Build without local ML:
cd src-tauri
cargo build --releaseBuild with local ML:
cd src-tauri
cargo build --release --features embedded-mlRun feature-gated tests:
cd src-tauri
cargo test --features embedded-mlRun ignored tests that require model files:
cd src-tauri
cargo test --features embedded-ml -- --ignoredThis diagnostics command is always registered:
| Command | Purpose |
|---|---|
get_semantic_matching_diagnostics |
Reports local matching mode, Qwen3 model-lock metadata when available, local cache readiness, scoring signals, and privacy-safe quality checks |
These commands are registered only when the app is built with embedded-ml:
| Command | Purpose |
|---|---|
download_ml_model |
Downloads model files into the app data model cache |
get_ml_status |
Reports model id, revision, backend, model-lock hash, and whether files are available locally |
semantic_match_skills |
Compares user skills with job requirements |
match_resume_semantic |
Compares stored resume skills with stored job skills |
Developer note: do not expose these commands in user-facing UI without the product contract above.
The local matcher:
- Tokenizes visible skill or requirement strings.
- Generates sentence embeddings with the local model.
- Compares vectors with cosine similarity.
- Matches each visible job requirement to the closest user skill.
- Returns matched skills, unmatched requirements, unused skills, and an advisory overall result.
The current similarity threshold is implementation detail.
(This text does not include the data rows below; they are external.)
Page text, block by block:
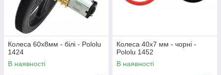
Колеса 60x8мм - білі - Pololu
1424
В наявності
Колеса 40x7 мм - чорні -
Pololu 1452
В наявності
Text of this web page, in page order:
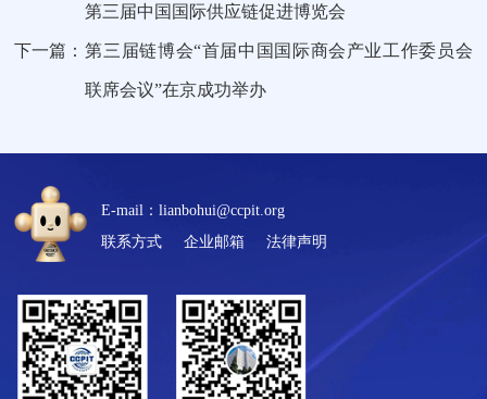
第三届中国国际供应链促进博览会
下一篇： 第三届链博会“首届中国国际商会产业工作委员会
联席会议”在京成功举办
E-mail：lianbohui@ccpit.org
联系方式
企业邮箱 法律声明
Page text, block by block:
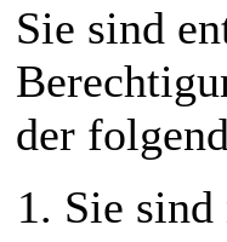
Sie sind
der
Sie
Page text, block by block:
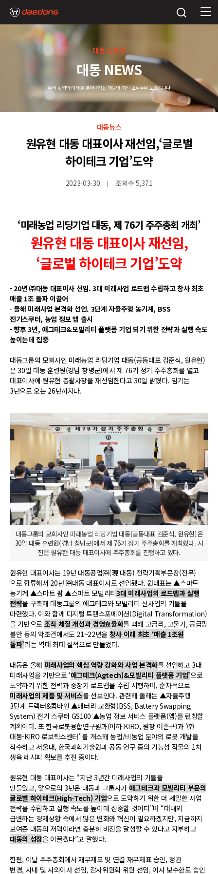
대동 스토리
대동 NEWS
우리 농업의 미래를 열어나가는 대동의 최신 소식들을 모았습니다
대동뉴스
원유현 대동 대표이사 재선임,‘글로벌
하이테크 기업’도약
2023-03-30 | 조회수 5,371
‘미래농업 리딩기업 대동, 제 76기 주주총회 개최’
원유현 대동 대표이사 재선임,
‘글로벌 하이테크 기업’도약
- 20년 ㈜대동 대표이사 선임. 3대 미래사업 로드맵 수립하고 창사 최초
매출 1조 돌파 이끌어
- 올해 미래사업 본격화 선언. 3단계 자율주행 농기계, BSS
전기스쿠터, 농업 정보 앱 출시
- 향후 3년, 애그테크&모빌리티 플랫폼 기업 되기 위한 전략과 실행 속도
높이는데 집중
대동그룹의 모회사인 미래농업 리딩기업 대동(공동대표 김준식, 원유현)
은 30일 대동 훈련원(경남 창녕군)에서 제 76기 정기 주주총회를 열고
대표이사에 원유현 총괄사장을 재선임한다고 30일 밝혔다. 임기는
3년으로 오는 26년까지다.
대동그룹의 모회사인 미래농업 리딩기업 대동(공동대표 김준식, 원유현)은
30일 대동 훈련원(경남 창녕군)에서 제 76기 정기 주주총회를 개최했다. 사
진은 원유현 대동 대표이사에 주주총회를 진행하고 있다.
원유현 대표이사는 19년 대동공업㈜(現 대동) 전략기획부문장(전무)
으로 합류해서 20년 ㈜대동 대표이사로 선임됐다. 원대표는 ▲스마트
농기계 ▲스마트 팜 ▲스마트 모빌리티3대 미래사업의 로드맵과 실행
전략을 구축해 대동그룹의 애그테크와 모빌리티 신사업의 기틀을
마련했다. 이와 함께 디지털 트랜스포메이션(Digital Transformation)
을 기반으로 조직 체질 개선과 경영효율화를 꾀해 고금리, 고물가, 공급망
불안 등의 악조건에서도 21~22년을 창사 이래 최초 ‘매출 1조원
돌파’라는 역대 최대 실적으로 만들었다.
대동은 올해 미래사업의 핵심 역량 강화와 사업 본격화를 선언하고 3대
미래사업을 기반으로 ‘애그테크(Agtech)&모빌리티 플랫폼 기업’으로
도약하기 위한 전략과 중장기 로드맵을 수립 시행하며, 순차적으로
미래사업의 제품 및 서비스를 선보인다. 관련해 올해는 ▲자율주행
3단계 트랙터&콤바인 ▲배터리 교환형(BSS, Battery Swapping
System) 전기 스쿠터 GS100 ▲농업 정보 서비스 플랫폼(앱)를 런칭할
계획이다. 또 한국로봇융합연구원과(이하 KIRO, 원장 여준구)과 ‘㈜
대동-KIRO 로보틱스센터’ 를 개소해 농업/비농업 분야의 로봇 개발을
착수하고 서울대, 한국과학기술원과 공동 연구 중의 기능성 작물의 1차
생육 레시피 확보를 추진 중이다.
원유현 대동 대표이사는 “지난 3년간 미래사업의 기틀을
만들었고, 앞으로의 3년은 대동과 그룹사가 애그테크과 모빌리티 부문의
글로벌 하이테크(High-Tech) 기업으로 도약하기 위한 더 세밀한 사업
전략을 수립하고 실행 속도를 높이데 집중할 것이다”며 “대내외
급변하는 경제상황 속에서 많은 변화와 혁신이 필요하겠지만, 지금까지
보여준 대동의 저력이라면 충분히 비전을 달성할 수 있다고 자부하고
대동의 성장을 이끌겠다”고 말했다.
한편, 이날 주주총회에서 재무제표 및 연결 재무제표 승인, 정관
변경, 사내 및 사외이사 선임, 감사위원회 위원 선임, 이사 보수한도 승인
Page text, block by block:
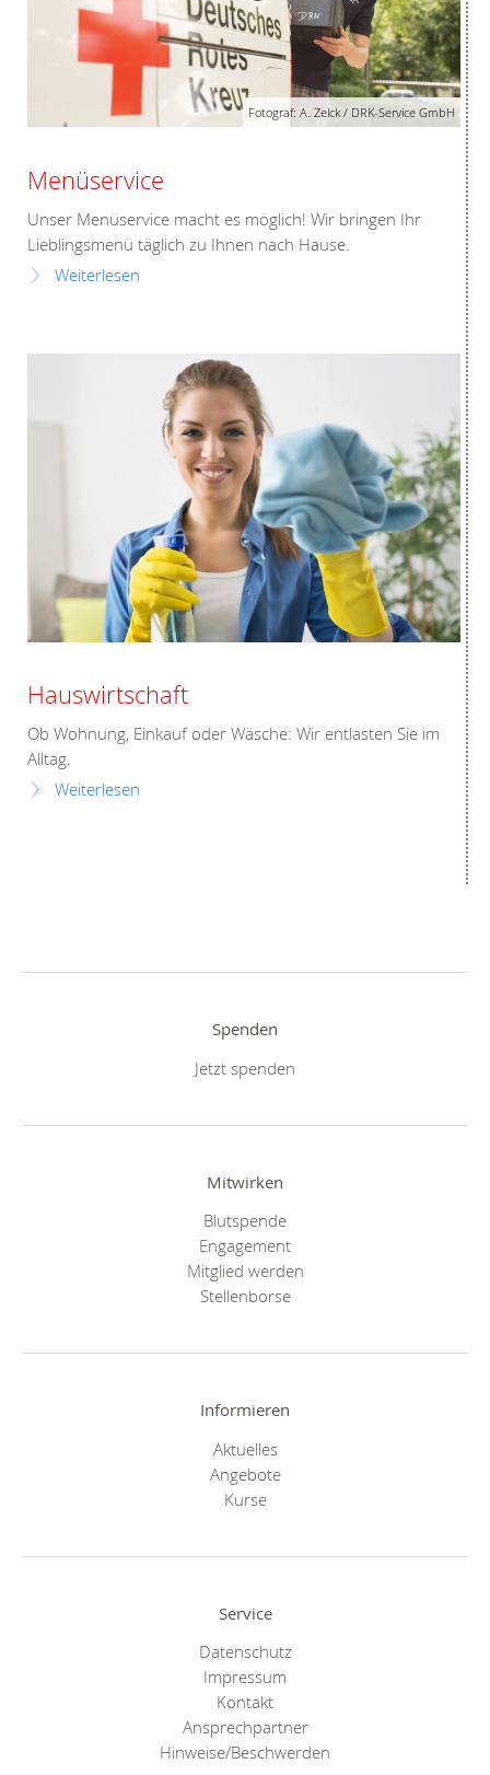
Fotograf: A. Zelck / DRK-Service GmbH
Menüservice
Unser Menüservice macht es möglich! Wir bringen Ihr
Lieblingsmenü täglich zu Ihnen nach Hause.
Weiterlesen
Hauswirtschaft
Ob Wohnung, Einkauf oder Wäsche: Wir entlasten Sie im
Alltag.
Weiterlesen
Spenden
Jetzt spenden
Mitwirken
Blutspende
Engagement
Mitglied werden
Stellenbörse
Informieren
Aktuelles
Angebote
Kurse
Service
Datenschutz
Impressum
Kontakt
Ansprechpartner
Hinweise/Beschwerden
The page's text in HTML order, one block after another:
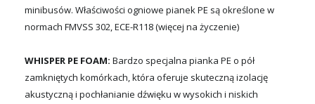
minibusów. Właściwości ogniowe pianek PE są określone w
normach FMVSS 302, ECE-R118 (więcej na życzenie)
WHISPER PE FOAM: Bardzo specjalna pianka PE o pół
zamkniętych komórkach, która oferuje skuteczną izolację
akustyczną i pochłanianie dźwięku w wysokich i niskich
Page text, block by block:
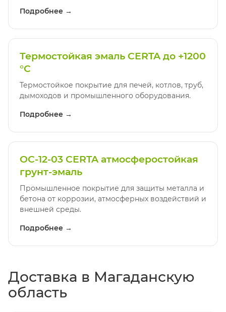
Подробнее →
Термостойкая эмаль CERTA до +1200
°C
Термостойкое покрытие для печей, котлов, труб,
дымоходов и промышленного оборудования.
Подробнее →
ОС-12-03 CERTA атмосферостойкая
грунт-эмаль
Промышленное покрытие для защиты металла и
бетона от коррозии, атмосферных воздействий и
внешней среды.
Подробнее →
Доставка в Магаданскую
область
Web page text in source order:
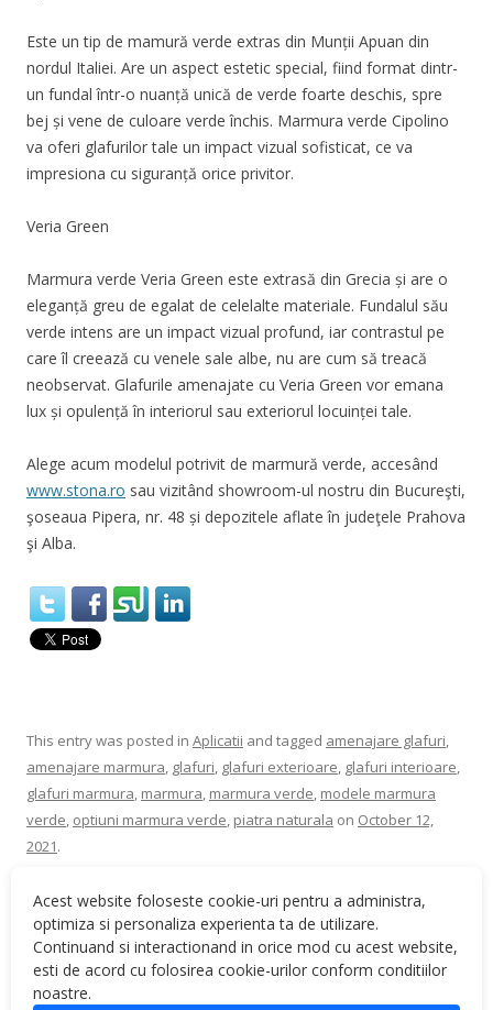
Acest website foloseste cookie-uri pentru a administra,
optimiza si personaliza experienta ta de utilizare.
Continuand si interactionand in orice mod cu acest website,
esti de acord cu folosirea cookie-urilor conform conditiilor
noastre.
Este un tip de mamură verde extras din Munții Apuan din
nordul Italiei. Are un aspect estetic special, fiind format dintr-
un fundal într-o nuanță unică de verde foarte deschis, spre
bej și vene de culoare verde închis. Marmura verde Cipolino
va oferi glafurilor tale un impact vizual sofisticat, ce va
impresiona cu siguranță orice privitor.
Veria Green
Marmura verde Veria Green este extrasă din Grecia și are o
eleganță greu de egalat de celelalte materiale. Fundalul său
verde intens are un impact vizual profund, iar contrastul pe
care îl creează cu venele sale albe, nu are cum să treacă
neobservat. Glafurile amenajate cu Veria Green vor emana
lux și opulență în interiorul sau exteriorul locuinței tale.
Alege acum modelul potrivit de marmură verde, accesând
www.stona.ro sau vizitând showroom-ul nostru din Bucureşti,
şoseaua Pipera, nr. 48 și depozitele aflate în judeţele Prahova
şi Alba.
This entry was posted in Aplicatii and tagged amenajare glafuri,
amenajare marmura, glafuri, glafuri exterioare, glafuri interioare,
glafuri marmura, marmura, marmura verde, modele marmura
verde, optiuni marmura verde, piatra naturala on October 12,
2021.
Post navigation
Optiuni de modele pentru
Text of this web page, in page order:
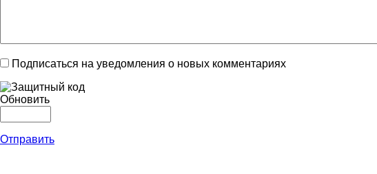
Подписаться на уведомления о новых комментариях
Обновить
Отправить
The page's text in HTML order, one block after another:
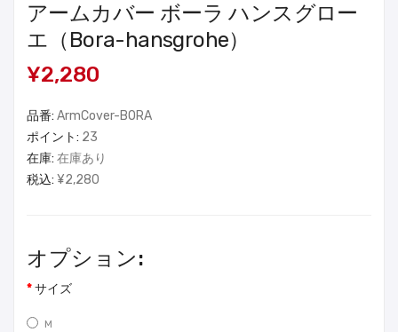
アームカバー ボーラ ハンスグロー
エ（Bora-hansgrohe）
¥2,280
品番: ArmCover-BORA
ポイント: 23
在庫: 在庫あり
税込: ¥2,280
オプション:
サイズ
M
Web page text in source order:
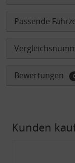
Passende
Bewertungen
Kunden
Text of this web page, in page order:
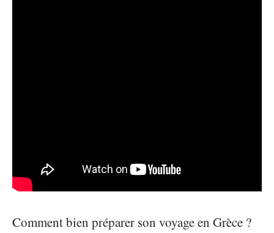
Comment bien préparer son voyage en Grèce ?
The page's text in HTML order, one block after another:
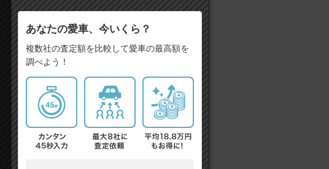
あなたの愛車、今いくら？
複数社の査定額を比較して愛車の最高額を
調べよう！
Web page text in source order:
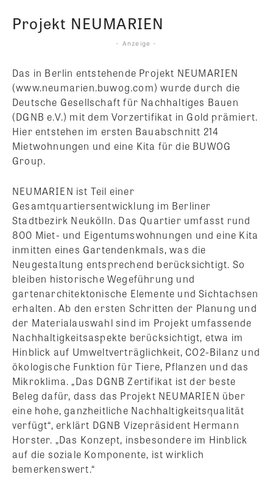
Projekt NEUMARIEN
- Anzeige -
Das in Berlin entstehende Projekt NEUMARIEN
(www.neumarien.buwog.com) wurde durch die
Deutsche Gesellschaft für Nachhaltiges Bauen
(DGNB e.V.) mit dem Vorzertifikat in Gold prämiert.
Hier entstehen im ersten Bauabschnitt 214
Mietwohnungen und eine Kita für die BUWOG
Group.
NEUMARIEN ist Teil einer
Gesamtquartiersentwicklung im Berliner
Stadtbezirk Neukölln. Das Quartier umfasst rund
800 Miet- und Eigentumswohnungen und eine Kita
inmitten eines Gartendenkmals, was die
Neugestaltung entsprechend berücksichtigt. So
bleiben historische Wegeführung und
gartenarchitektonische Elemente und Sichtachsen
erhalten. Ab den ersten Schritten der Planung und
der Materialauswahl sind im Projekt umfassende
Nachhaltigkeitsaspekte berücksichtigt, etwa im
Hinblick auf Umweltverträglichkeit, CO2-Bilanz und
ökologische Funktion für Tiere, Pflanzen und das
Mikroklima. „Das DGNB Zertifikat ist der beste
Beleg dafür, dass das Projekt NEUMARIEN über
eine hohe, ganzheitliche Nachhaltigkeitsqualität
verfügt“, erklärt DGNB Vizepräsident Hermann
Horster. „Das Konzept, insbesondere im Hinblick
auf die soziale Komponente, ist wirklich
bemerkenswert.“
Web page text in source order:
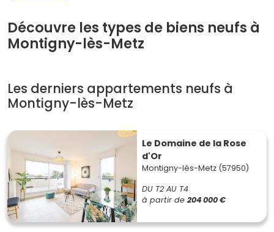
lès-Metz
Localisation stratégique: à la frontière de Metz et
Le Met'et la proximité des lignesMettis facilitent les
trajets du quotidien.
commerces de proximité, établissements scolaires, parcs
et berges du
canal de Jouy
à portée de balade. C'est un
compromis parfait entre ville et tranquillité.
Demande locative solide: la proximité de
des pôles d'emploi (Technopôle, hôpital de Mercy,
administrations) et des campus renforce l'attractivité
des petites et moyennes surfaces pour les étudiants et
Découvre les types de biens neufs à
Montigny-lès-Metz
Les derniers appartements neufs à
Montigny-lès-Metz
Le Domaine de la Rose
d'Or
Montigny-lès-Metz (57950)
DU T2 AU T4
à partir de 204 000 €
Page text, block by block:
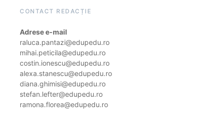
CONTACT REDACȚIE
Adrese e-mail
raluca.pantazi@edupedu.ro
mihai.peticila@edupedu.ro
costin.ionescu@edupedu.ro
alexa.stanescu@edupedu.ro
diana.ghimisi@edupedu.ro
stefan.lefter@edupedu.ro
ramona.florea@edupedu.ro
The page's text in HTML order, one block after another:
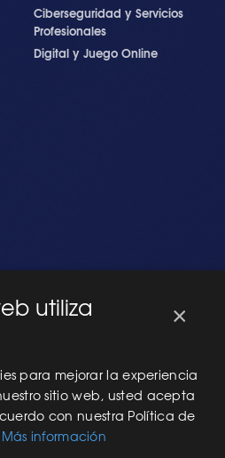
Ciberseguridad y Servicios
Profesionales
Digital y Juego Online
×
utiliza
para mejorar la experiencia
sitio web, usted acepta
con nuestra Política de
Más información
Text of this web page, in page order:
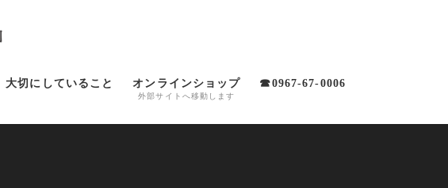
大切にしていること オンラインショップ
外部サイトへ移動します
☎0967-67-0006
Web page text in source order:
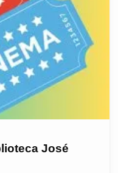
José
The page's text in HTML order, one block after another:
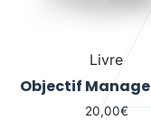
Livre
Objectif
20,00€
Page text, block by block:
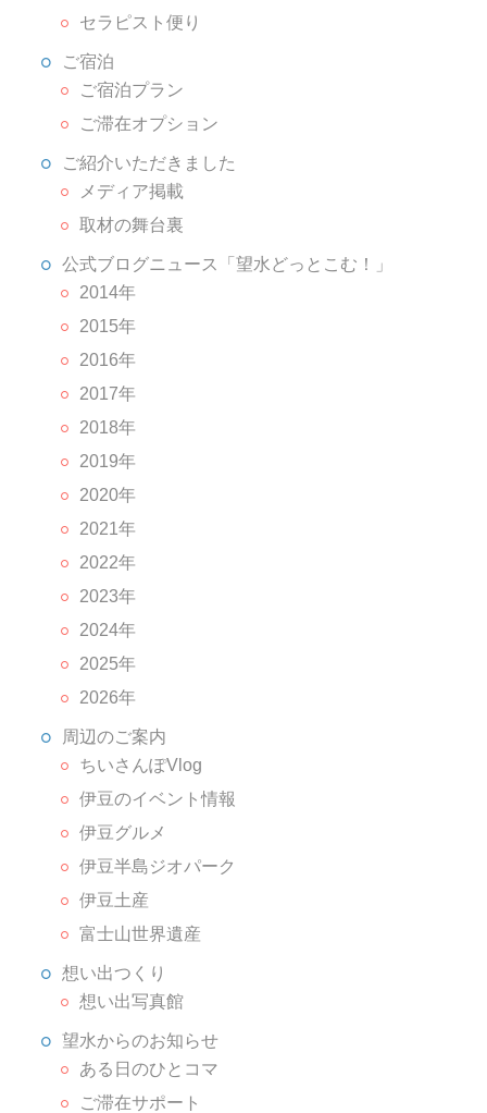
セラピスト便り
ご宿泊
ご宿泊プラン
ご滞在オプション
ご紹介いただきました
メディア掲載
取材の舞台裏
公式ブログニュース「望水どっとこむ！」
2014年
2015年
2016年
2017年
2018年
2019年
2020年
2021年
2022年
2023年
2024年
2025年
2026年
周辺のご案内
ちいさんぽVlog
伊豆のイベント情報
伊豆グルメ
伊豆半島ジオパーク
伊豆土産
富士山世界遺産
想い出つくり
想い出写真館
望水からのお知らせ
ある日のひとコマ
ご滞在サポート

User-facing copy should describe outcomes as estimates based on visible evidence, not objective truth.
| Problem | Safe response |
|---|---|
| Model download fails | Keep deterministic matching available and let the user retry later. |
| Model checksum fails | Delete or replace the local model cache through a reviewed app flow, then retry the pinned download. |
| Runtime dimension differs from vector index | Refuse to use the stale index and rebuild vectors after user-visible setup. |
| Instruction profile changes | Mark existing vectors stale and rebuild before using semantic scores. |
| Reranker is unavailable | Use dense retrieval, exact skill matching, BM25, and mark output as not reranked. |
| Metal acceleration is unavailable | Fall back to CPU inference. |
| Model files are missing | Show local matching fallback and an explicit download action. |
| Matching output looks wrong | Let the user edit skills and visible assumptions before using the result. |
Do not log raw resume text, private notes, salary floors, local file paths, or application history while debugging local ML.